Recommended treatment Antidote therapy: Folinic acid should be given parenterally at a dose at least the size of the methotrexate dose and should wherever possible be administered within an hour. Folinic acid is indicated to minimise toxicity and counter the effect of methotrexate overdose. Folinic acid treatment should be initiated as soon as possible. The longer the interval between the administration of methotrexate and the initiation of folinic acid, the less the effect of folinic acid in suppressing the toxic effect. Monitoring of serum methotrexate concentrations is necessary to be able to determine the optimum dose of folinic acid and the length of the treatment. In the event of a major overdose, hydration and alkalinisation of the urine may be required to prevent precipitation of methotrexate and/or its metabolites in the renal tubules. Neither standard haemodialysis nor peritoneal dialysis have been shown to increase the elimination of methotrexate. Acute intermittent haemodialysis with the use of highly permeable dialyser may be attempted for methotrexate intoxication. Intrathecal overdose may require intensive systemic supportive measures such as systemic administration of high doses of folinic acid, alkaline diuresis, acute CSF drainage and ventricular lumbar perfusion.
Sodium: Methotrexate solution or injection contains sodium as follows:
Methotrexate Injection 25 mg/ml Solution for Injection: Each ml contains 1.93 mg sodium.
Methotrexate Injection 1g/10 ml (100 mg/ml) Solution for Injection: Sodium content: Each ml contains 10 mg sodium. This should be taken into consideration by patients on a controlled sodium diet.

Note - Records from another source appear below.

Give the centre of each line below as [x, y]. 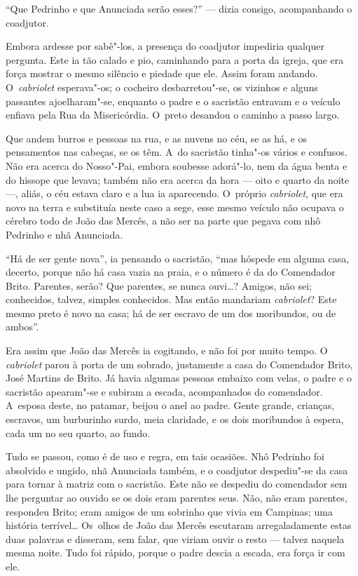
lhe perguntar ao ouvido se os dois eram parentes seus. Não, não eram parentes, [177, 497]
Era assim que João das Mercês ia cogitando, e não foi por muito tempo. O [167, 350]
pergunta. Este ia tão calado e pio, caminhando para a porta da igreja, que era [175, 59]
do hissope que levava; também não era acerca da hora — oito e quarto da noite [178, 179]
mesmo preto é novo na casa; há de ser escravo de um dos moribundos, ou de [171, 313]
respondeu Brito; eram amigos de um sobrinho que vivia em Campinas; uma [169, 511]
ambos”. [22, 327]
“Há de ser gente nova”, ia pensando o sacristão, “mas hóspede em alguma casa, [178, 258]
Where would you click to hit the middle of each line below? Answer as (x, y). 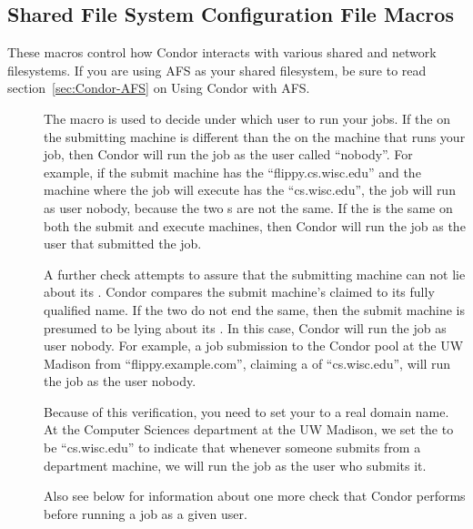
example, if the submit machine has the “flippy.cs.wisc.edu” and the (232, 172)
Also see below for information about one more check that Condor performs (255, 496)
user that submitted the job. (123, 244)
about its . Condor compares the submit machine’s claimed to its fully (239, 292)
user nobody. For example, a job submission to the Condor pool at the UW (254, 346)
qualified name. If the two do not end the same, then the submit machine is (254, 309)
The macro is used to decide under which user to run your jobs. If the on (247, 118)
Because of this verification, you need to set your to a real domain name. (247, 411)
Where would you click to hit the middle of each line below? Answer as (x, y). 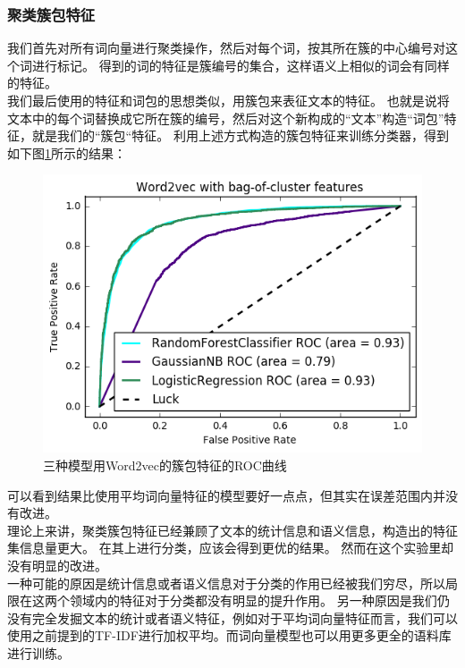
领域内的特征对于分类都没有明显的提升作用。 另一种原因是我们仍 (259, 600)
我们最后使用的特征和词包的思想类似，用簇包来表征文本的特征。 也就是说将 (228, 100)
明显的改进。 (69, 565)
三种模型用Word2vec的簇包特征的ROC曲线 (165, 465)
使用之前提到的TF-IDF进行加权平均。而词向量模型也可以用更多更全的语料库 (229, 635)
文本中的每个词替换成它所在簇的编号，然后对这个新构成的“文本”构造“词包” (226, 118)
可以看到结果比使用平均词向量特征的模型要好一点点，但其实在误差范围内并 (226, 495)
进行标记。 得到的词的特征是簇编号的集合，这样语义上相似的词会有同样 (241, 65)
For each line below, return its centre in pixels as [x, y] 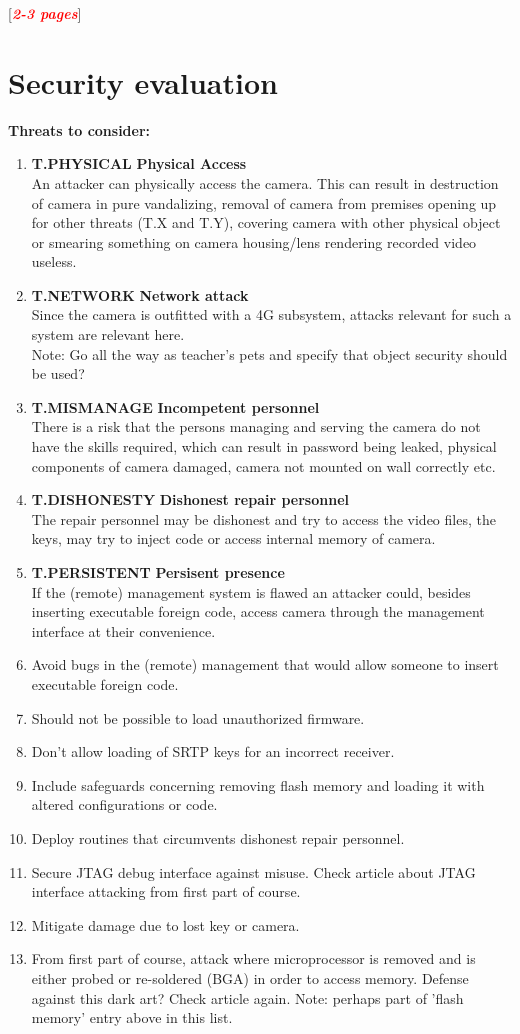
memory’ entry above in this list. [132, 1017]
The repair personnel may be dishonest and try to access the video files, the [263, 518]
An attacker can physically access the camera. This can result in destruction [265, 182]
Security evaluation [143, 81]
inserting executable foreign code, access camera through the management [258, 611]
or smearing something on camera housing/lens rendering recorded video [254, 241]
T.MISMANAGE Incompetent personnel [175, 406]
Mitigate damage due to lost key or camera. [165, 924]
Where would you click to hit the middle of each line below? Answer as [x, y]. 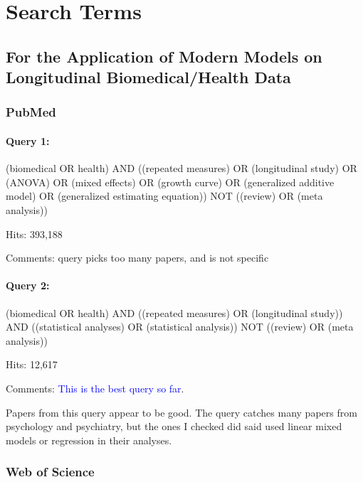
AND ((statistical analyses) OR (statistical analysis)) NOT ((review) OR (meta [180, 327]
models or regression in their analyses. [89, 440]
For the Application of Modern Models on [164, 56]
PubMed [31, 112]
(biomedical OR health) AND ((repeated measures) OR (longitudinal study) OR [181, 168]
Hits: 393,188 [34, 234]
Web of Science [50, 472]
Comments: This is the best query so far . [95, 388]
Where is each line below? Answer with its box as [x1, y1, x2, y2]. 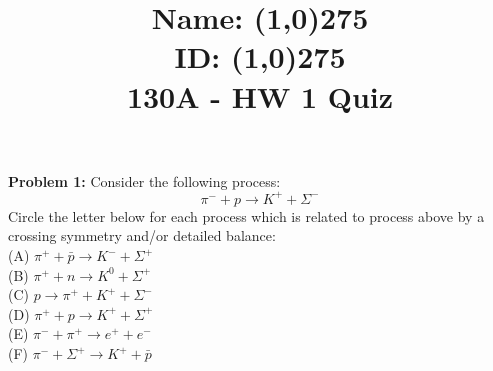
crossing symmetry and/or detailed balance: [8, 225, 276, 246]
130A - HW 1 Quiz [126, 75, 394, 116]
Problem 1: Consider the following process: [8, 170, 281, 191]
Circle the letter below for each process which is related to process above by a [8, 205, 485, 226]

Incompatibilities: Methotrexate should not be mixed in the infusion bottle with other drugs.
Storage: Store in a dry place at room temperature (15-25°C) in a well closed packaging. Protect from light.
Do not use this medicine if the solution is not clear. Abitrexate solution can be further diluted with 0.9% Sodium Chloride Injection or 5% Dextrose Injection. Diluted solution stored between 15-250C and protected from light has a chemical and physical in-use stability of 24 hours. From a microbiological point of view, unless the method of dilution precludes the risk of microbial contamination, the product should be used immediately. If not used immediately, in-use storage times and conditions are the responsibility of the user.

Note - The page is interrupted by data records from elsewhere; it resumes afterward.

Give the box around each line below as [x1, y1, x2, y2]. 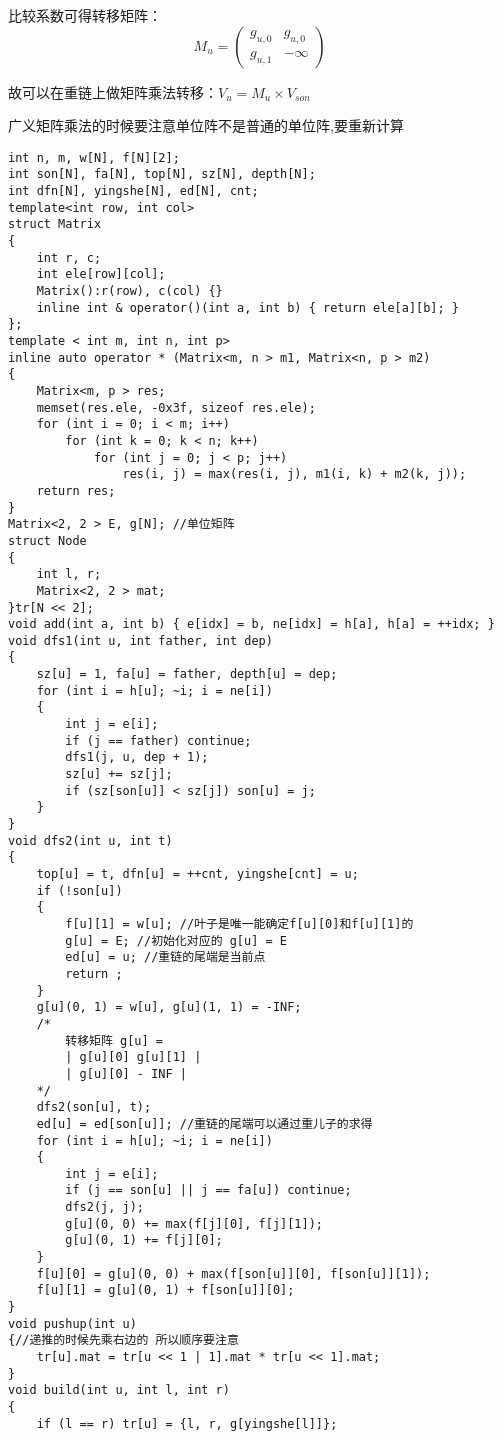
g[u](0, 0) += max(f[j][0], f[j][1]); [65, 1216, 323, 1231]
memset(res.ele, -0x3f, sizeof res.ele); [36, 400, 316, 415]
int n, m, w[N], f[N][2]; [8, 150, 180, 165]
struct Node [8, 533, 87, 548]
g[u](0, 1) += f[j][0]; [65, 1233, 223, 1248]
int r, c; [36, 250, 102, 265]
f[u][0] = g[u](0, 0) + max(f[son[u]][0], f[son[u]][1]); [36, 1266, 431, 1281]
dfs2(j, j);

Special precautions for disposal and other handling: Every form of contact with the fluid must be avoided. During preparation a strictly aseptic working technique should be used; protective measures should include the use of gloves, mask, safety goggles and protective clothing. Use of vertical laminar airflow (LAF) hood is recommended. If the solution is spilled, rinse with plenty of water. Gloves should be worn during administration. Waste-disposal procedures should take into account the cytotoxic nature of this substance.